Не смейтесь. Замечательна и благородна та эпоха, в которую умы озабочены такими мелочами. И прав Пикассо, утверждающий, что то правительство, которое будет наказывать художников за ошибки в тоне или в линии, будет великим правительством.
Вернемся к нашему поэту. Карательное заседание, увенчавшее «Груди Тиресия», оставило у нею чувство горечи. Во время заседания он дергался, как воздушный змей на веревочке. И в воздушного змея превращался. Невесомый, воинственный, он дергал эту веревочку, рвался ввысь, метался из стороны в сторону. Он говорил мне, что «сыт по горло» художниками, и добавлял: «Они у меня уже в печенках с этими их структурными построениями». Странно было это слышать из уст того, кто стоял у истоков победы над подражательством. Но сейчас ему нужен был размах крыльев Учелло, а художники — пусть себе пасутся на лугу, заросшем ядовитой травой.
За исключением Пикассо, этого десятиглавого орла, полновластного владыки в своем королевстве, все остальные кубисты бросились снимать мерку с предмета. Вооружившись сантиметром, одни корыстно заставляли предмет служить себе. Другие потрясали кальками, цифрами, толковали о золотом сечении. Третьи возводили каркасы и дальше этого не шли.
Аполлинер обходил одну за другой все группы, уставал. Вероятно, именно усталость подтолкнула его на тот склон, что привел к смерти. Любил он только невозможные сюрпризы. Он изнемогал. Горевал о судьбе своего поколения, принесенного в жертву, оказавшегося, по его словам, меж двух стульев. Он искал убежища у Пикассо: тот не ведал усталости. Аполлинер ни на секунду не мог себе представить — воистину, самобытность сама себя не сознает — что вскоре выйдет в открытое небо и станет созвездием.
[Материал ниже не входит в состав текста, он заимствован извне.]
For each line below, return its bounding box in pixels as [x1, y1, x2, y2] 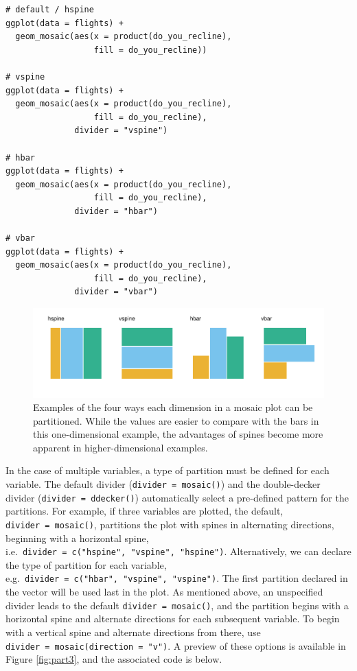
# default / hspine [5, 5, 94, 14]
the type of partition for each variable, [5, 557, 167, 572]
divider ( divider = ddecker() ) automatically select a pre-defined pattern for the [5, 490, 349, 504]
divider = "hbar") [74, 206, 158, 216]
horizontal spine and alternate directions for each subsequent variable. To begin [5, 611, 340, 626]
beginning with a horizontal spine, [5, 530, 149, 545]
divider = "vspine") [74, 126, 168, 136]
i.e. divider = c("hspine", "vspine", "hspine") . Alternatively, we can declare [5, 544, 352, 558]
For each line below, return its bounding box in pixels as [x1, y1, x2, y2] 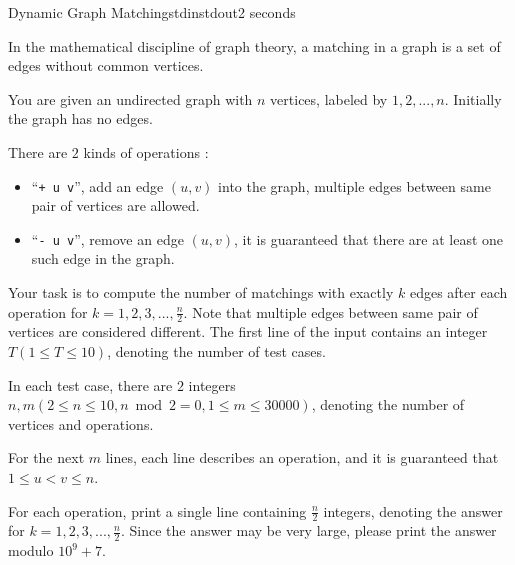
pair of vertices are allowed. [31, 195, 200, 216]
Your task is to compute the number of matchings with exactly [8, 282, 394, 303]
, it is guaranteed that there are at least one [234, 228, 504, 249]
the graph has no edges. [8, 108, 153, 129]
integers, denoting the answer [323, 500, 503, 521]
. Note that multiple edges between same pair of [183, 301, 478, 322]
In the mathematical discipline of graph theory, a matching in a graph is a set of [8, 35, 501, 56]
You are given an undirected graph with [8, 88, 253, 109]
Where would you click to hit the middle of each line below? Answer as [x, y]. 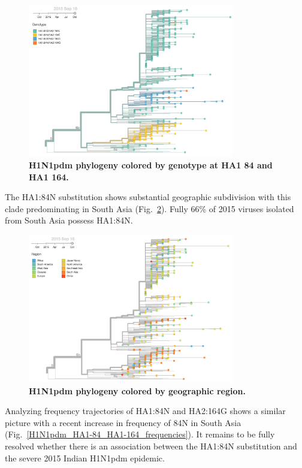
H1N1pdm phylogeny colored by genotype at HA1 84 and [151, 164]
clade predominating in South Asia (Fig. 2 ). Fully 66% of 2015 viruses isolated [150, 208]
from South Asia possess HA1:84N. [69, 220]
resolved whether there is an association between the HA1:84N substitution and [151, 446]
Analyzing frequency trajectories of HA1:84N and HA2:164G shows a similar [145, 411]
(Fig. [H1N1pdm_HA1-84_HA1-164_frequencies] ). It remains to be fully [140, 434]
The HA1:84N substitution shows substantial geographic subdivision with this [148, 197]
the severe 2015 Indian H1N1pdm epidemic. [85, 458]
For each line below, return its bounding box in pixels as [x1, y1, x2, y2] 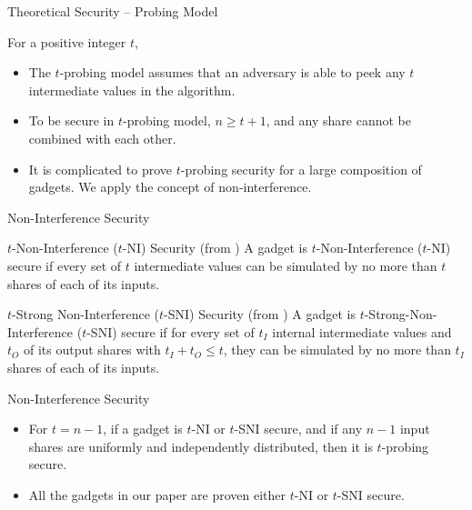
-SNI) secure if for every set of [86, 322, 255, 341]
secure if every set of [7, 255, 122, 275]
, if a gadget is [103, 419, 183, 438]
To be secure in [28, 111, 115, 130]
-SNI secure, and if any [234, 419, 363, 438]
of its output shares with [23, 340, 161, 359]
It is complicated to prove [28, 159, 173, 178]
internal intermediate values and [272, 322, 452, 341]
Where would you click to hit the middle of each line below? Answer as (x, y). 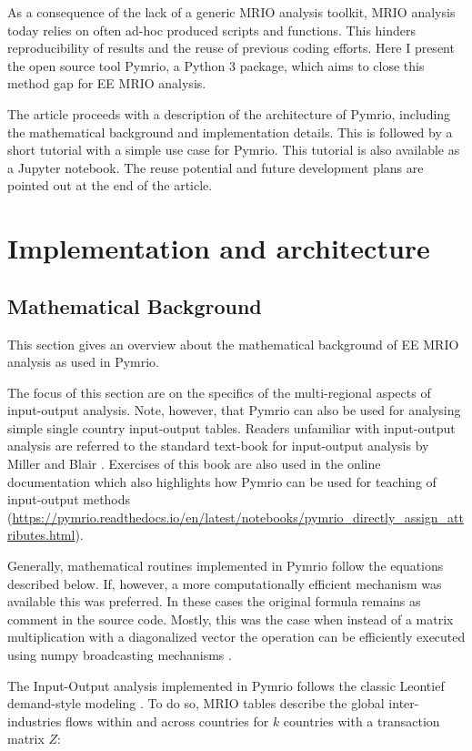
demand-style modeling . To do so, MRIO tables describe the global (196, 703)
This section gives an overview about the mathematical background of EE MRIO (233, 344)
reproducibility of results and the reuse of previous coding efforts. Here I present (231, 48)
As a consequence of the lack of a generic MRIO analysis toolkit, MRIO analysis (231, 12)
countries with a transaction (362, 721)
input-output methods (69, 499)
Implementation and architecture (219, 248)
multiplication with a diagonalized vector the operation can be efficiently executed (236, 637)
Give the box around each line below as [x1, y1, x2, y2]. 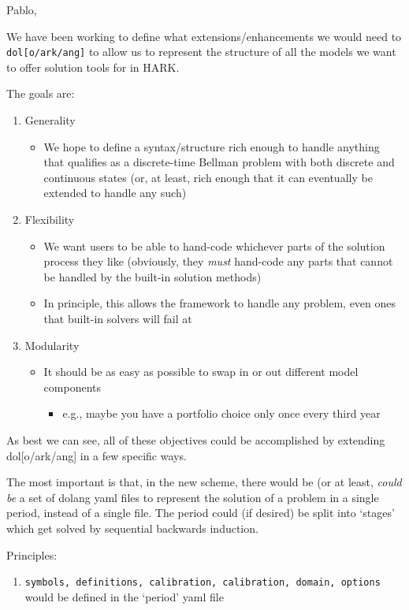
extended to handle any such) [43, 184, 187, 201]
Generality [24, 112, 76, 128]
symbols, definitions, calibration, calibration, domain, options [24, 577, 381, 589]
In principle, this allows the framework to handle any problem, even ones [43, 295, 396, 311]
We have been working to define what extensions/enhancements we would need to [6, 28, 402, 44]
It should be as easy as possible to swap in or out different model [43, 363, 359, 380]
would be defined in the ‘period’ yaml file [24, 588, 224, 604]
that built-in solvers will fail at [43, 310, 192, 326]
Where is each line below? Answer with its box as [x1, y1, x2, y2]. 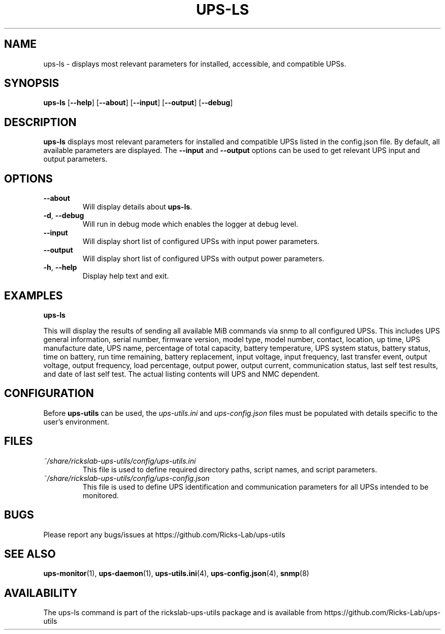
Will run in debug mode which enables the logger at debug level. [82, 220, 298, 229]
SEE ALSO [4, 547, 56, 560]
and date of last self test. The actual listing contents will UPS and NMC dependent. [43, 369, 320, 378]
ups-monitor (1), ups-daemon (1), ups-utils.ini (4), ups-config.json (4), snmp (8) [43, 569, 309, 578]
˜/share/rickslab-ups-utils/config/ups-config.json [43, 473, 210, 482]
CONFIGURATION [4, 387, 94, 400]
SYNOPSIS [4, 77, 59, 90]
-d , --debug [43, 211, 84, 220]

Созвездием, что повторяет форму его шрама — того, который предсказал ему де Кирико{110} на одном из своих полотен.
Так вот обстоят у нас дела. Все у нас происходит в соответствии с математическими законами, отвергаемыми математикой. Просто у нас своя математика. В конечном счете, все в порядке, ничто не хромает. То есть хромает все от начала до конца.
На скале спасшихся после кораблекрушения нас становится все меньше, Аполлинер поет нам. Берегись, коммивояжер! Это Лорелея!
То, что я написал, даже не этюд. Не мое это дело. Я ограничиваюсь несколькими штрихами, набрасываю силуэт, схватываю движение, на лету вонзаю в насекомое булавку. Это как тот профиль Жоржа Орика, где сходство заключено в положении глаза, являющегося не более чем точкой. Пусть другие анализируют Аполлинера, его магию, основанную, как и полагается, на свойствах лекарственных трав. Он собирал их от Сены до Рейна. Варево, которое он помешивает в котелке на спиртовой горелке, свидетельствует о том, насколько его епископская натура падка на всякого рода святотатства Аполлинера можно представить себе на коленях, в роли полкового священника, служащего обедню; а можно — возглавляющим какую-нибудь черную мессу. Он может вытаскивать осколки снаряда из раны — и втыкать булавки в восковую куклу. Мы видим его на троне инквизитора — и на костре в Испании. Это и герцог Александр, и Лоренцаччо{111}.
О смехе
Способность хохотать является доказательством душевной открытости. Я не доверяю тем, кто избегает смеяться, отказывается выпускать смех наружу. Они боятся тряхнуть дерево, им жаль плодов и птиц — а вдруг кто заметит, что они не падают со своих веток.